A prism can have considerable quantities of the same shape, all touching each other and have the same or different shape at the top,p, which is parallel to the shape at the bottom, matching in size and area covered. A cube of ice, a cardboard box, your smartphone are all examples of prisms. The lateral surface area of a prism or curved surface area of a prism is considered the summation of all the polygon faces except the bases. It is different from the total surface area as it only considers the sides and not the entire area of the prism.

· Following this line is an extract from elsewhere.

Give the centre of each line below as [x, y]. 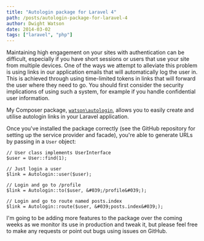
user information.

Calculation of the Lateral Surface Area (LSA) of a prism
The lateral surface area has two main parts, as discussed above. The area of the shapes is covered by its sides. And the area is covered by the same shape at the top and bottom.
Considering the shapes at the side, we have to calculate the area of the boundaries plus the height. This will translate to Perimeter X Height.
So the formula for the lateral surface area of a prism can be defined as
(2 X base area) + (perimeter X height)
This formula for the lateral surface area of a prism can be changed depending on the shape. The reason that the shape of a prism changes is due to the existence of many shapes. Triangles, squares, trapezoids, pentagons, hexagons and octagons are different shapes, and the formula for such also changes accordingly.
For example, a pentagon has five sides to it. So the formula for the lateral surface area of a pentagon prism is 5 (sides of the pentagon) X height of the pentagon.
Similarly, a square has four corners. So the formula for the curved surface area of a prism in the shape of a square would be 4 (sides of a square)² X height of the square.
To understand the complexity of prisms and how the formula is set up to be different for each shape, we need to understand the different types of prisms.
Apart from the lateral surface area of a prism, the volume of a prism can also be determined by simply multiplying the prism’s base with the height. The curved surface area of a prism can also determine the curvature of the area.
There is one type of prism that does not fit the accepted description and measure explained above. A twisted prism is one where the top and bottom bases are not parallel. They are of the same size and area; however, they do not face each other parallelly. This is because the prism sides are not always of the same size. More variants of the twisted prism can be star prism, a frustum, crossed prism or a toroidal prism.
In the year 300 B.CA prominent Greek Mathematician named Euclid wrote a set of books known simply as Elements that would document all mathematical and topographical knowledge until that period. It was widely publicised and became the definitive book for mathematical history and derivatives that has helped scientists and mathematicians to this day to understand concepts and make discoveries in complex theories.
Euclid was the first person to coin the word Prism in his series of books and gave shape and purpose to this particular type of figure. It provides a rather unclear explanation, which has been changed and simplified in today’s world for better understanding. Calculating the lateral surface area of a prism and the curved surface area of a prism was also part of Euclid’s mathematical findings.